* **To do**
Below are entries. Reproduce exactly the lines between the line holding "erschwinglichen Preis durchführen kannst." and the line holding "Der Umzug von", inclusive, and only those.

Data entries
※ ※ ※
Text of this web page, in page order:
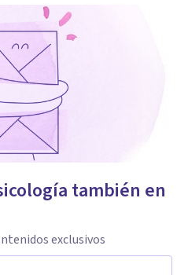
también en
exclusivos
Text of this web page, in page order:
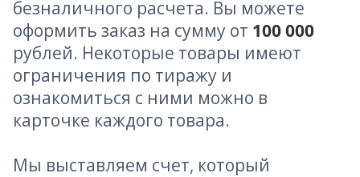
безналичного расчета. Вы можете
оформить заказ на сумму от 100 000
рублей. Некоторые товары имеют
ограничения по тиражу и
ознакомиться с ними можно в
карточке каждого товара.
Мы выставляем счет, который
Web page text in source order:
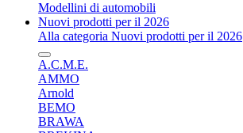
Modellini di automobili
Nuovi prodotti per il 2026
Alla categoria Nuovi prodotti per il 2026
A.C.M.E.
AMMO
Arnold
BEMO
BRAWA
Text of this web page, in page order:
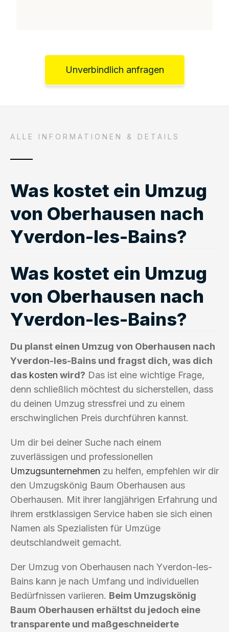
Unverbindlich anfragen
ALLE INFORMATIONEN & DETAILS
Was kostet ein Umzug
von Oberhausen nach
Yverdon-les-Bains?
Was kostet ein Umzug
von Oberhausen nach
Yverdon-les-Bains?
Du planst einen Umzug von Oberhausen nach
Yverdon-les-Bains und fragst dich, was dich
das kosten wird? Das ist eine wichtige Frage,
denn schließlich möchtest du sicherstellen, dass
du deinen Umzug stressfrei und zu einem
erschwinglichen Preis durchführen kannst.
Um dir bei deiner Suche nach einem
zuverlässigen und professionellen
Umzugsunternehmen zu helfen, empfehlen wir dir
den Umzugskönig Baum Oberhausen aus
Oberhausen. Mit ihrer langjährigen Erfahrung und
ihrem erstklassigen Service haben sie sich einen
Namen als Spezialisten für Umzüge
deutschlandweit gemacht.
Der Umzug von Oberhausen nach Yverdon-les-
Bains kann je nach Umfang und individuellen
Bedürfnissen variieren. Beim Umzugskönig
Baum Oberhausen erhältst du jedoch eine
transparente und maßgeschneiderte
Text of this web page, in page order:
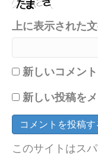
上に表示された
新しいコメン
新しい投稿を
このサイトはス
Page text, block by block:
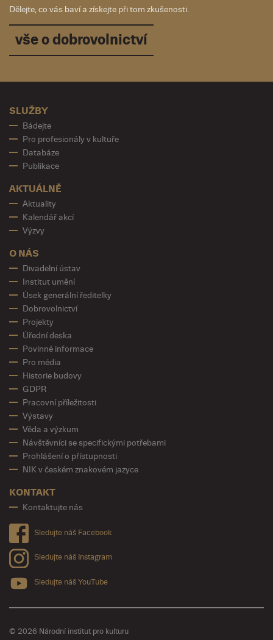
Dělejte, co vás baví a získejte při tom zkušenosti.
vše o dobrovolnictví
SLUŽBY
Bádejte
Pro profesionály v kultuře
Databáze
Publikace
AKTUÁLNĚ
Aktuality
Kalendář akcí
Výzvy
O NÁS
Divadelní ústav
Institut umění
Úsek generální ředitelky
Dobrovolnictví
Projekty
Úřední deska
Povinné informace
Pro média
Historie budovy
GDPR
Pracovní příležitosti
Výstavy
Věda a výzkum
Návštěvníci se specifickými potřebami
Prohlášení o přístupnosti
NIK v českém znakovém jazyce
KONTAKT
Kontaktujte nás
Sledujte náš Facebook
Sledujte náš Instagram
Sledujte náš YouTube
© 2026 Národní institut pro kulturu
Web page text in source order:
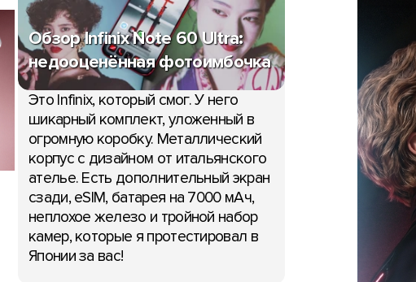
Обзор Infinix Note 60 Ultra:
недооценённая фотоимбочка
Это Infinix, который смог. У него
шикарный комплект, уложенный в
огромную коробку. Металлический
корпус с дизайном от итальянского
ателье. Есть дополнительный экран
сзади, eSIM, батарея на 7000 мАч,
неплохое железо и тройной набор
камер, которые я протестировал в
Японии за вас!
※ ※ ※
* **Written solution**
erschwinglichen Preis durchführen kannst.
Um dir bei deiner Suche nach einem
zuverlässigen und professionellen
Umzugsunternehmen zu helfen, empfehlen wir dir
den Umzugskönig Baum Oberhausen aus
Oberhausen. Mit ihrer langjährigen Erfahrung und
ihrem erstklassigen Service haben sie sich einen
Namen als Spezialisten für Umzüge
deutschlandweit gemacht.
Der Umzug von Oberhausen nach Yverdon-les-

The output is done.